The hummingbird is seen as a symbol of resurrection, beauty and magic. Set against a mandala or wheel design of bursting colours, a bird-creature dressed in white has her feet immersed in a pool of water (a symbol for the subconscious), while geometric lines of energy seem to emanate from its depths.
A drawing with pencil crayon, inspired by the Shipibo of the Peruvian Amazon rainforest. The patterns in the background — nurturing by the waters of the unconscious — are adapted by Shipibo designs, which are inextricably linked to sound.
What if we could paint music?
One of the challenges for the Western mind is to acknowledge the relationship between the Shipibo designs and music. For the Shipibo can “listen” to a song or chant by looking at the designs, and inversely paint a pattern by listening to a song or music.
As an astonishing demonstration of this I witnessed two Shipiba paint a large ceremonial ceramic pot known as a Mahuete. The pot was nearly five feet high and had a diameter of about three feet, each of the Shipiba couldn’t see what the other was painting, yet both were whistling the same song, and when they had finished both sides of the complex geometric pattern were identical and matched each side perfectly.

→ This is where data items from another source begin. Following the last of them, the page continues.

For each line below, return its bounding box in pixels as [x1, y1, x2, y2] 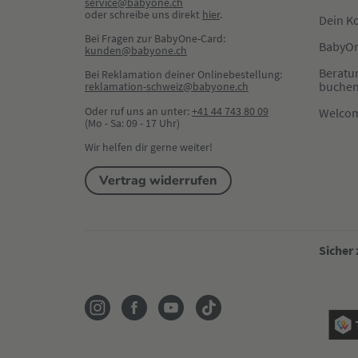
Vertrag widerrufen [99, 172, 217, 190]
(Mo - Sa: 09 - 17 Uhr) [85, 116, 180, 131]
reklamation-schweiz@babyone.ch [85, 79, 249, 94]
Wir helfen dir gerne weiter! [85, 140, 213, 155]
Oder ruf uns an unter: [85, 104, 192, 119]
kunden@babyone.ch [85, 43, 187, 58]
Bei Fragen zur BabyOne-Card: [85, 31, 225, 46]
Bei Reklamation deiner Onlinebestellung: [85, 67, 282, 82]
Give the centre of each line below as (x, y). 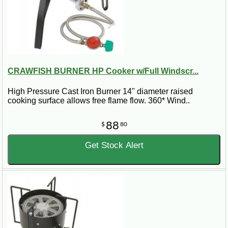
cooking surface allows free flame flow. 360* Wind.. (99, 100)
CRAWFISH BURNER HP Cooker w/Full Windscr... (103, 71)
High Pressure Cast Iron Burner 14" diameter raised (100, 91)
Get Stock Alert (114, 145)
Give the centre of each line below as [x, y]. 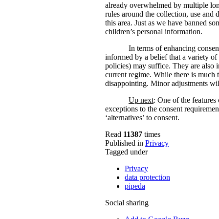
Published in [124, 143]
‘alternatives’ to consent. [142, 118]
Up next [141, 100]
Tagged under [126, 152]
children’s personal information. [154, 32]
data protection [147, 177]
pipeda [135, 186]
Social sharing [127, 203]
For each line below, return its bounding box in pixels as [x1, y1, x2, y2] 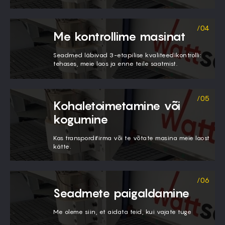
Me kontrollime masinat [53, 30, 185, 44]
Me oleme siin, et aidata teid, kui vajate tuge [53, 207, 191, 215]
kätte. [53, 143, 71, 151]
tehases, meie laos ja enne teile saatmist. [53, 60, 177, 68]
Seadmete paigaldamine [53, 186, 190, 200]
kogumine [53, 113, 108, 127]
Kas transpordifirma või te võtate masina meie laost [53, 134, 210, 142]
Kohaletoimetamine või [53, 99, 181, 113]
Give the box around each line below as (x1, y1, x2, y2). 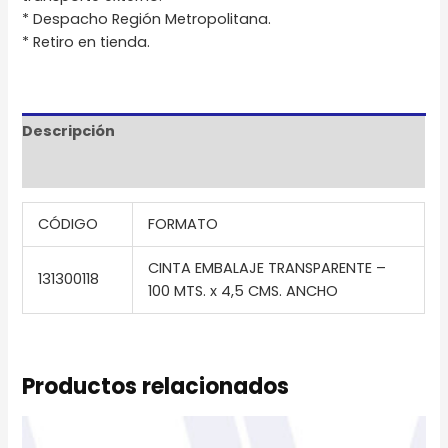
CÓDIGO (38, 214, 99, 235)
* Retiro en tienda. (22, 32, 151, 53)
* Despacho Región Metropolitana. (22, 9, 272, 30)
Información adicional (22, 158, 193, 179)
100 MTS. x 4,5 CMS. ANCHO (148, 281, 339, 302)
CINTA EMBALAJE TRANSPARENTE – (148, 258, 387, 279)
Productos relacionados (22, 370, 290, 402)
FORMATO (148, 214, 219, 235)
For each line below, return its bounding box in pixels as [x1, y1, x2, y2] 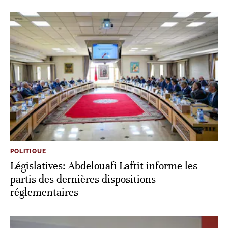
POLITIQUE [10, 147, 46, 155]
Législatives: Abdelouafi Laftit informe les [10, 159, 197, 173]
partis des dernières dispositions [10, 173, 156, 186]
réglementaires [10, 186, 78, 199]
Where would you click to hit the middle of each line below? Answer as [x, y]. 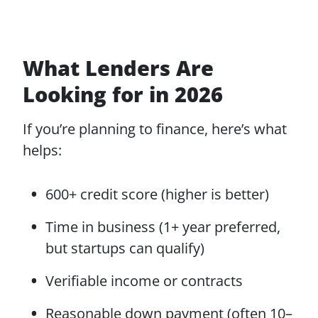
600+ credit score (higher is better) [157, 194]
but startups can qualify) [125, 248]
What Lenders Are [118, 68]
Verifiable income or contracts [144, 281]
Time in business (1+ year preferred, [163, 227]
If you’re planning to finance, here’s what [155, 129]
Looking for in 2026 [123, 94]
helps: [42, 150]
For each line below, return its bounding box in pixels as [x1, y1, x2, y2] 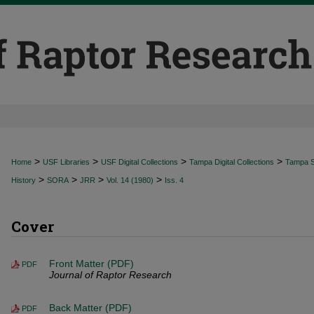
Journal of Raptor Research [49, 269, 172, 280]
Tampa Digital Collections [189, 158, 274, 166]
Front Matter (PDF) [49, 258, 134, 269]
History [11, 176, 36, 184]
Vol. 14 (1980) [107, 176, 153, 184]
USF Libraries [43, 158, 90, 166]
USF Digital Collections [101, 158, 178, 166]
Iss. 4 [165, 176, 184, 184]

A key element in this magical dialogue with the energy which permeates creation and is embedded in the Shipibo designs is the work with ayahuasca by the Shipibo shamans or muraya. In the deep ayahuasca trance, the ayahuasca reveals to the shaman the luminous geometric patterns of energy. These filaments drift towards the mouth of the shaman where it metamorphoses into a chant or icaro. The icaro is a conduit for the patterns of creation which then permeate the body of the shaman’s patient bringing harmony in the form of the geometric patterns which re-balances the patient’s body. The vocal range of the Shipibo shaman’s when they chant the icaros is astonishing, they can range from the highest falsetto one moment to a sound which resembles a thumping pile driver, and then to a gentle soothing melodic lullaby. Speaking personally of my experience with this, is a feeling that every cell in my body is floating and embraced in a nurturing all-encompassing vibration, even the air around me is vibrating in acoustic resonance with the icaro of the maestro. The shaman knows when the healing is complete as the design is clearly distinct in the patient’s body. It make take a few sessions to complete this, and when completed the geometric healing designs are embedded in the patient’s body, this is called an Arkana. This internal patterning is deemed to be permanent and to protect a person’s spirit.
From Data Is Nature:
The intricate linear geometric and symmetrical artworks of the Shipibo Indians, a large tribe of the Peruvian Amazon, act as visual music maps – scores notating the chants and songs (Icaros) associated with Ayahuasca healing ceremonies. [..]
According to Howard G. Charing, in his article on the visual music of the tribe, ‘the Shipibo can listen to a song or chant by looking at the designs – and inversely, paint a pattern by listening to a song or music’. He goes on to mention how the designs are mapped using specific songs during the creation of the artefacts – in this sense the periodicity and repetitions in the songs appear to act as a generative grammar system.